Logistics has come into particular focus during the COVID-19 crisis period. Cyber criminals have become aware of this central position of the industry. The increasing number of cyber attacks, also against small and medium-sized enterprises, underlines this. We discuss here which dangers exist and how companies can protect themselves.
The level of digitalisation in the logistics industry, which was given an enormous boost not least by the Corona crisis, optimises processes, increases efficiency and reduces costs. But the networking in supply chains also presents a larger attack surface for cyber criminals.
Furthermore, increased home office activity opens doors for hackers. The connection to the in-house network, without the additional protection of the often better-secured office network, makes it easier for hackers to penetrate company systems. On average, only about three percent of the IT budget is spent on security. This is no longer sufficient and clearly shows that more attention must be paid to this risk.
Which attack methods do cyber criminals frequently use at logistics companies?
This question reveals a clear trend in the use of distributed denial of service (DDoS). In 2020, for example, the transport industry recorded 125 percent more attacks of this type than in the previous year. The hackers' goal here is to flood networks with data traffic in order to impair services and their availability. For example, cybercriminals initiate failures of sensors that transmit real-time environmental conditions or construction details on factory floors. This has a negative impact on the company's success, as it leads to missed schedules and customer dissatisfaction – with lost revenue as a consequential damage.
Furthermore, hackers are increasingly using so-called ransomware, in which encryption software is placed on the computer or in the network. The criminals then demand payment for the release of the data. This is particularly successful in logistics, as supply chains are under enormous pressure when delivering, especially critical medical goods, and are therefore often more willing to pay ransom. Especially smaller companies that are networked in a supply chain with large corporations offer interesting targets. They are used as a kind of backdoor to hack into larger companies and sometimes also come to harm in the process.
How can you protect yourself from these attacks?
First of all, it is important to be clear about the criminals' respective approach. Especially with ransomware, passwords represent a security gap. Bad passwords – i.e. passwords that are too short or always the same – make it easier for cybercriminals to get into the network. All networked devices, even surveillance cameras or routers, offer attack surfaces. Because it is precisely these devices that are often operated with outdated software or with standard passwords. In ransomware attacks, malicious software is often installed by opening links or a file in an email or SMS. The mails are disguised as an invoice, for example. When many companies work together, as in logistics, it is usually not easy to ensure that everyone involved knows exactly which invoices are correct and which are not – at least not at first glance.
The first safeguard, which can often be implemented in SMEs even without their own IT department, is already achieved by simple steps:
- Use strong, different passwords
- Do not reuse passwords; assign an individual password for each page or application.
- At least 10 characters
- Combination of upper and lower case letters as well as special characters
- Alternative: individual, easy-to-remember sentences
(for example: "I like to eat potato soup with sausages")
- Use of a certified password safe or password manager
- Updating software and hardware
- Update the computer and the software used with given updates and patches
- Configure the firewall, the router and the existing technical devices
- Data backup
- Regularly back up to an external hard drive or outside of the computer's access – possibly also cloud-based
- Overview of payments
- Check and confirm changes in a supplier's bank data
- Checking requests via the company's head office; do not rely solely on emails, faxes or unsolicited phone calls
- Monitor expected spend with suppliers against actual spend
- Discontinue unnecessary suppliers at regular intervals
- Consider background checks on suppliers
- Educate employees
- "Zero trust" concept (not to trust any device, user or service inside or outside one's network)

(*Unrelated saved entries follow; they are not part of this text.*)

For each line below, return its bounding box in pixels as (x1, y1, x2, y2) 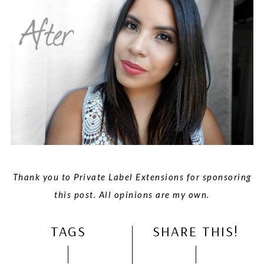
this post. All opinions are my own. (54, 189, 210, 200)
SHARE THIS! (153, 222, 239, 240)
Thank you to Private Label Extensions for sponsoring (12, 171, 252, 183)
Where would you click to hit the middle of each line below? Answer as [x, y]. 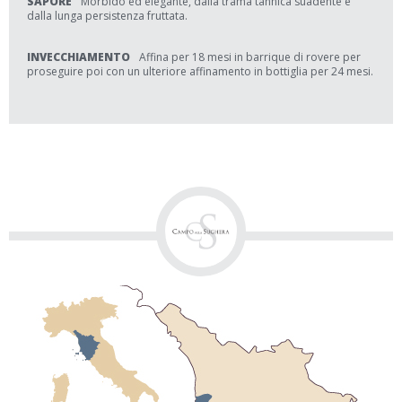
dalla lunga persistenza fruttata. [107, 16]
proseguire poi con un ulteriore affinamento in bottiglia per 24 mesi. [200, 71]
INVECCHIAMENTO [79, 57]
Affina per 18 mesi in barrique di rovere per [250, 57]
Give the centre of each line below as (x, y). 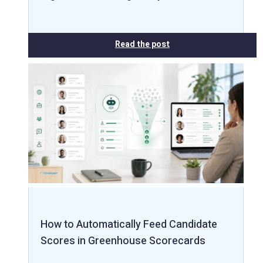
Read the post (142, 44)
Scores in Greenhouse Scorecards (123, 241)
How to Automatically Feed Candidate (129, 225)
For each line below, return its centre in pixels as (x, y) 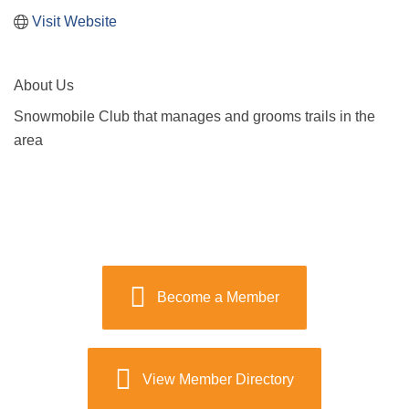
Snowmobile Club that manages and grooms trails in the (194, 117)
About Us (44, 86)
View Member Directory (218, 380)
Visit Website (74, 22)
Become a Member (218, 298)
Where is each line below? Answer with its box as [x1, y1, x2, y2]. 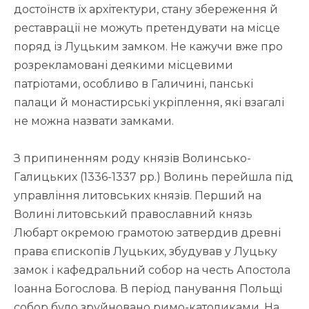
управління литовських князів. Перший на [14, 188, 261, 202]
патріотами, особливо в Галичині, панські [14, 77, 253, 90]
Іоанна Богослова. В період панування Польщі [14, 281, 282, 295]
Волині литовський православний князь [14, 207, 252, 221]
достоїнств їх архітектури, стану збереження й [14, 2, 278, 16]
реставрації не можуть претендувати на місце [14, 21, 280, 34]
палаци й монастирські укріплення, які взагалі [14, 95, 284, 109]
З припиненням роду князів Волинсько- [14, 151, 251, 165]
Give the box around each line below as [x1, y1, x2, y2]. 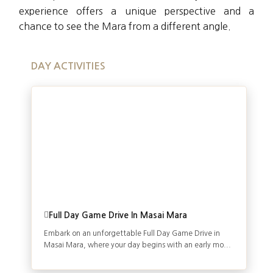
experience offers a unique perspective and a [19, 6, 254, 16]
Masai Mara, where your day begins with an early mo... [44, 241, 231, 249]
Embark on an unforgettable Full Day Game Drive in [44, 230, 220, 237]
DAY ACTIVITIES [31, 62, 105, 71]
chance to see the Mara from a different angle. [19, 21, 231, 31]
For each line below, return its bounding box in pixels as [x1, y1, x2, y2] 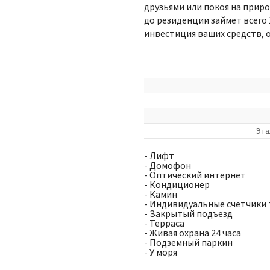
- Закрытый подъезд [144, 207, 233, 219]
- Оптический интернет [144, 169, 246, 181]
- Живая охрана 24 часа [144, 227, 241, 239]
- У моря [144, 246, 177, 258]
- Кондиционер [144, 178, 210, 190]
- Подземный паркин [144, 236, 233, 248]
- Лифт [144, 149, 174, 162]
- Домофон [144, 159, 191, 171]
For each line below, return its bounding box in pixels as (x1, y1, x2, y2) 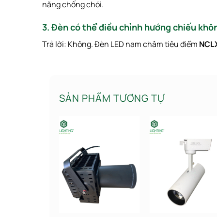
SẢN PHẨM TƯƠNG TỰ (59, 92, 165, 105)
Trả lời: (42, 39, 68, 50)
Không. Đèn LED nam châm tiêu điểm (68, 39, 199, 50)

- Do not click on unsolicited links in emails or text messages
- Do not open suspicious or unexpected attachments from unknown sources.
Why should cybersecurity be taken seriously?
Smaller companies in particular are still too hesitant when it comes to protecting their fleet and other company data. A still widespread false sense of security and the sometimes high costs of holistic IT security, in which continuous investment would often be necessary, often represent an obstacle to better protection.
Our advice: Take a close look at your own IT security measures and make an informed decision about which cybersecurity solutions are suitable for your company. Not least in the case of the danger posed by DDoS attacks, it is worthwhile to take a close look at the offers of the available IT service providers, as a common firewall only offers a low level of protection in this case. You certainly don't want to hear the proverb "You learn by doing" as a consolation from your competitor.